A draft manifesto of this kind could provide the basis for requesting the convening of a constitutional convention with the task of drafting a federal constitution along the lines requested by the federalists.
The federalists’ role
In this difficult phase, it is worth recalling a passage from a circular to militants written by Albertini in an equally crucial phase: “Those who understand what is at stake for Europe, and fear losing everything, can indulge in pessimism… But true fighters have no time for pessimism or optimism, which are only for spectators, not key players” (15 February 1974). Our primary role is, in every circumstance, to arrive at an, as far as possible, true assessment of the facts and the positions and, on this basis, decide whether or not our tools and approaches are still valid.

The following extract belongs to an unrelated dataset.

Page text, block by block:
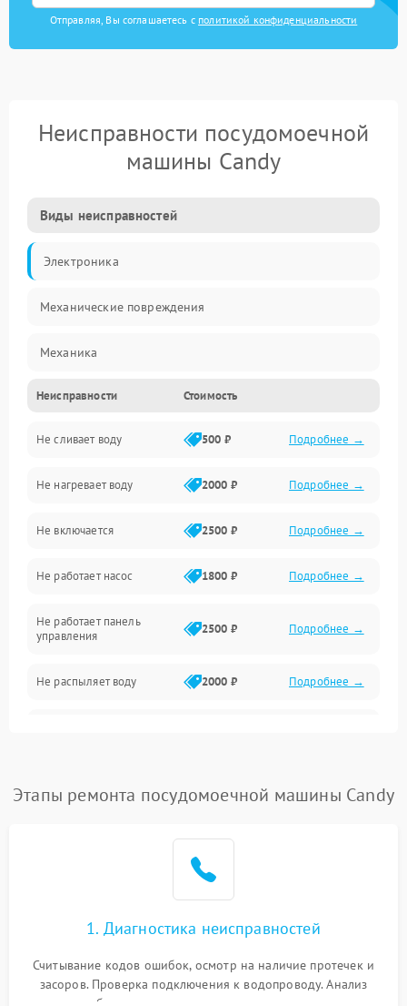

In the light of all that has been said above, I believe that our current tools and approaches — the use of action-postcards to appeal to Italy’s politicians and the securing of a declaration of commitment from MEPs —, are indeed still valid for carrying forward our new phase of action, and that we can, and indeed must, continue to exploit them. In the coming weeks there will be plenty of opportunities and places in which to do so. Therefore, continuing to apply our tried and tested methods, it is important that the sections:
— make sure the government is sent, ahead of the main deadlines, new batches of action-postcards; if, instead, all those used in recent weeks to gather signatures already have been dispatched and there are no plans to gather new ones, they can send government a letter recalling the main political points raised by the initiative;
— send letters to the MEPs, to remind those who signed the Declaration of Commitment to remain faithful to it or to seek to obtain the commitment of those who have not already pledged it.
* Presentation given by Secretary-General of the MFE, Franco Spoltore, at the meeting of the National Executive Bureau on 31 May 2014.